The cannabis market has been booming over the last few years as more countries around the globe begin to accept the wonders of the plant. What once was an illegal, unacceptable drug, is now – slowly – becoming a legal medicine and even a legal recreational pastime. One of the more modern inventions inside the cannabis world is cannabis concentrates.

Whilst some have been around for centuries, others have been created more recently by the wonders of science. There are several different cannabis concentrates out there, so sometimes it’s hard to find the information you want. In this article, we’ll be taking you on a whistle stop tour of all of the main cannabis concentrates. And don’t worry – this tour is completely free of charge. Put your seatbelt on. Let’s begin.

Cannabis concentrates can be found on dispensary shelves, boasting names like shatter, butter, wax, resin, and more.
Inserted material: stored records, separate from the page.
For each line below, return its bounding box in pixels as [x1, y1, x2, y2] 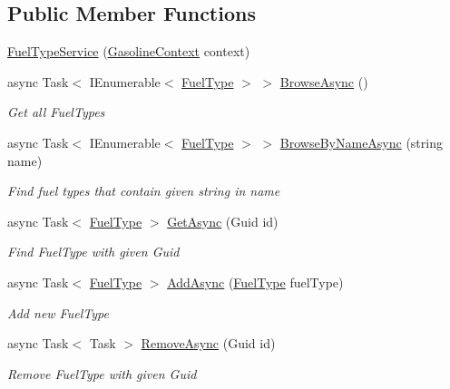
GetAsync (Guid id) [167, 211, 279, 230]
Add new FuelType [7, 303, 109, 322]
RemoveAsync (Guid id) [141, 334, 276, 353]
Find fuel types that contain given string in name [7, 181, 280, 200]
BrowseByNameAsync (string [279, 132, 443, 151]
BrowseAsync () [279, 72, 368, 91]
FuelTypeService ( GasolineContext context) [7, 42, 250, 61]
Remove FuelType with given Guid [7, 364, 197, 383]
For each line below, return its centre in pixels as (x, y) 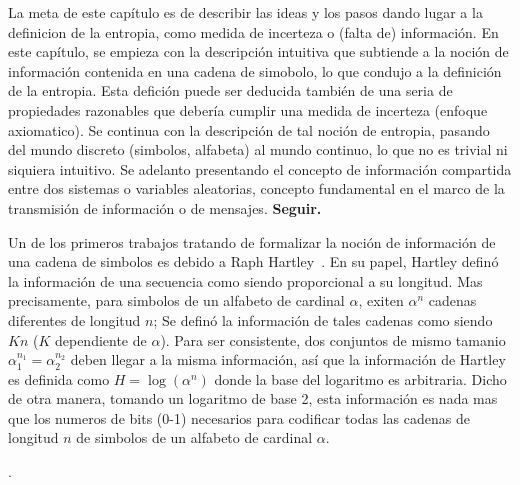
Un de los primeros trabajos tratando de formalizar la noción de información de (252, 241)
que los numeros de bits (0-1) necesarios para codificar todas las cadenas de (239, 417)
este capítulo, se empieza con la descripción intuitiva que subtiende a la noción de (258, 51)
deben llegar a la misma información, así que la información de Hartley (288, 359)
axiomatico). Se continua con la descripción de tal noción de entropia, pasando (249, 129)
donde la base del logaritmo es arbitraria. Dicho (360, 378)
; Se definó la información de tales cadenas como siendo (323, 319)
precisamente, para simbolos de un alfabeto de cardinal (176, 300)
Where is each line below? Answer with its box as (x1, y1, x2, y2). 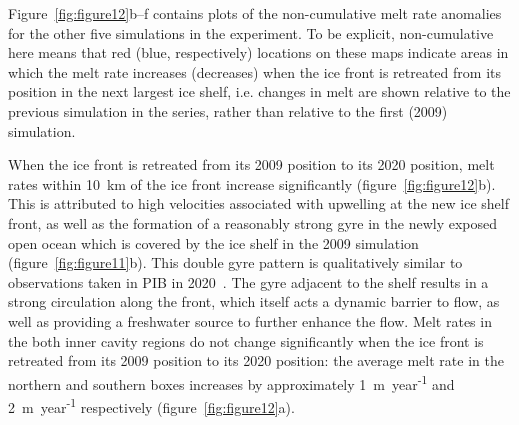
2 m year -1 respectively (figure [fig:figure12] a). (8, 393, 295, 417)
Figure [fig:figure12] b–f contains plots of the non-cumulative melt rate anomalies (8, 3, 502, 23)
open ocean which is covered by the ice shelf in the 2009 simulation (8, 232, 419, 253)
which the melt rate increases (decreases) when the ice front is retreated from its (8, 61, 501, 82)
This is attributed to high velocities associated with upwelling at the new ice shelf (8, 193, 509, 214)
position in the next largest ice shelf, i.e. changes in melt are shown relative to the (8, 81, 511, 102)
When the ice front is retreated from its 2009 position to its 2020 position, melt (8, 154, 495, 175)
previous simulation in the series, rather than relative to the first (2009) (8, 100, 448, 121)
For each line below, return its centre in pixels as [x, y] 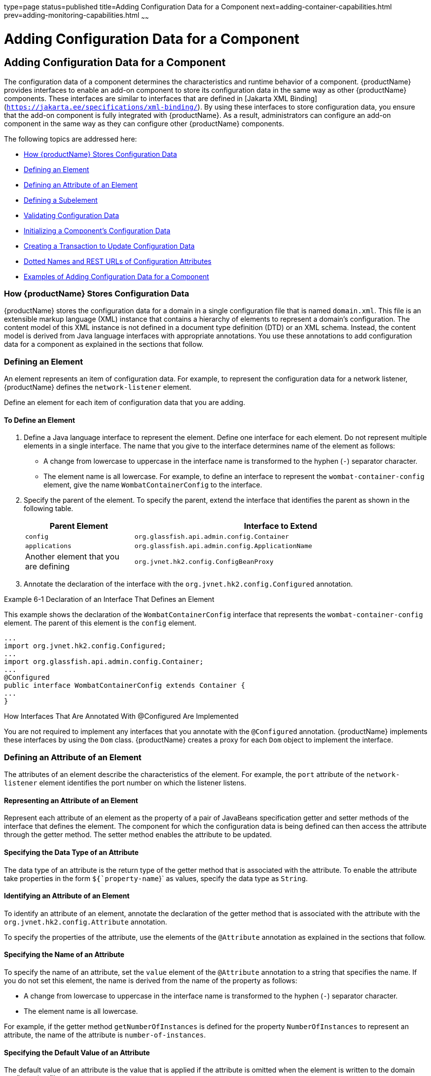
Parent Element [79, 526]
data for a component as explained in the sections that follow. [104, 344]
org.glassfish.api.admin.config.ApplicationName [223, 546]
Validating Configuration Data [72, 215]
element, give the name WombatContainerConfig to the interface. [153, 485]
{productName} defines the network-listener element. [98, 387]
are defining [48, 567]
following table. [49, 509]
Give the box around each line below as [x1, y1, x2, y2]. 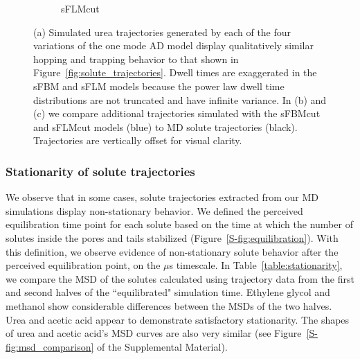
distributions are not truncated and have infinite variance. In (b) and [33, 92, 327, 107]
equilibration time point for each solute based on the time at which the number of [6, 217, 353, 231]
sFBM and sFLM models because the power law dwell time [33, 78, 285, 93]
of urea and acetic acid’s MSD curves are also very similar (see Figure [6, 326, 302, 340]
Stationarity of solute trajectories [6, 162, 195, 179]
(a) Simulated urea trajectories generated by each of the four [33, 24, 291, 39]
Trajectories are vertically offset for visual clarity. [33, 133, 242, 148]
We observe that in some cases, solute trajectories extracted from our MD [6, 190, 318, 204]
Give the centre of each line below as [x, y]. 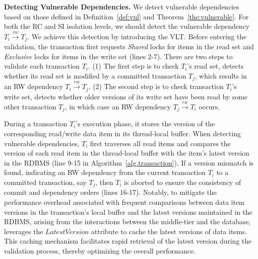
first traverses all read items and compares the [160, 143]
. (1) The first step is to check [133, 66]
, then [104, 182]
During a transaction [36, 124]
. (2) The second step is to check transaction [156, 86]
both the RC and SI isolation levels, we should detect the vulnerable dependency [127, 26]
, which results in [221, 75]
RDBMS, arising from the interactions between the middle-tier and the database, [128, 221]
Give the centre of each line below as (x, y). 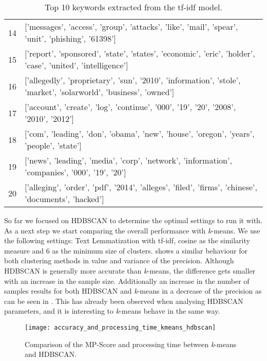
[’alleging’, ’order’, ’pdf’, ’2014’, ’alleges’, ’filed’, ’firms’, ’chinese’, (141, 187)
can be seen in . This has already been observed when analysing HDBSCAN (124, 301)
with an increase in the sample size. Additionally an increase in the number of (127, 281)
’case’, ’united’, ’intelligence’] (77, 65)
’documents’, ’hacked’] (64, 199)
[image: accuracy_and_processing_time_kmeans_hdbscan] (120, 327)
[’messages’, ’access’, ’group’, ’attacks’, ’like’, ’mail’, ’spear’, (131, 26)
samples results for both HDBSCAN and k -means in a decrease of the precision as (133, 291)
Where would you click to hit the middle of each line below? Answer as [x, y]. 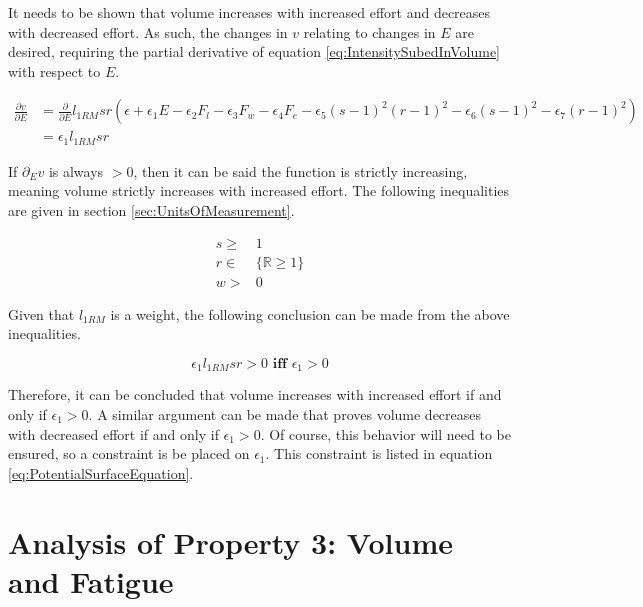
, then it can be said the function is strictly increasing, [300, 170]
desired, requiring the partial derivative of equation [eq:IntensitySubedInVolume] [254, 51]
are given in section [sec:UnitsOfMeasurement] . [151, 210]
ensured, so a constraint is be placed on [129, 453]
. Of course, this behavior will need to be [385, 433]
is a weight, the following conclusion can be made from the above [310, 313]
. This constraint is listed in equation [379, 453]
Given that [41, 313]
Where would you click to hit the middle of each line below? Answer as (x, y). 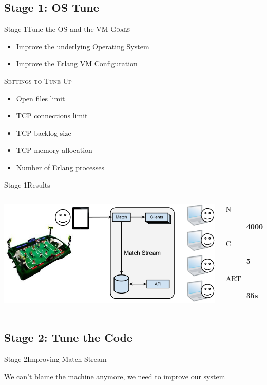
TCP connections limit (52, 115)
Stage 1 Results (27, 184)
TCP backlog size (44, 132)
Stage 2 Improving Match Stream (55, 359)
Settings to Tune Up (38, 80)
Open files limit (41, 98)
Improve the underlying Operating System (83, 46)
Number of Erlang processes (60, 167)
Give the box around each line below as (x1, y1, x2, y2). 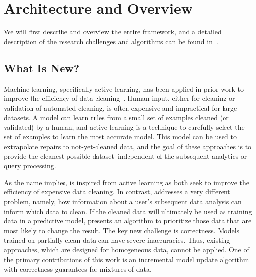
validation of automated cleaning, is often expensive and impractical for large (4, 102, 237, 113)
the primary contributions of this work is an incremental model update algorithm (4, 254, 249, 264)
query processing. (4, 160, 56, 171)
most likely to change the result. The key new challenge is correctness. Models (4, 225, 240, 235)
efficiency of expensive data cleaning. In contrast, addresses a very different (4, 186, 230, 197)
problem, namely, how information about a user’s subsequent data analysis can (4, 196, 242, 207)
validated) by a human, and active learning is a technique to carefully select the (4, 122, 245, 132)
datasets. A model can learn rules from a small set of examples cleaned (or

Any specific cannabinoid can be concentrated, so regardless of whether you’re looking for delta-9 THC, delta-8 THCdelta 10THC-OTHCV, CBG, or something else, it can be found in concentrate form. This is great for delta-8 THC users, because it allows a concentrated form of this alternate form of THC which doesn’t cause anxiety like half-brother delta-9, and which leaves users with a clear head and energy, while having a similar medical profile. We’ve got great deals for delta-8 THC and many other compounds, so take a look, and try ’em out!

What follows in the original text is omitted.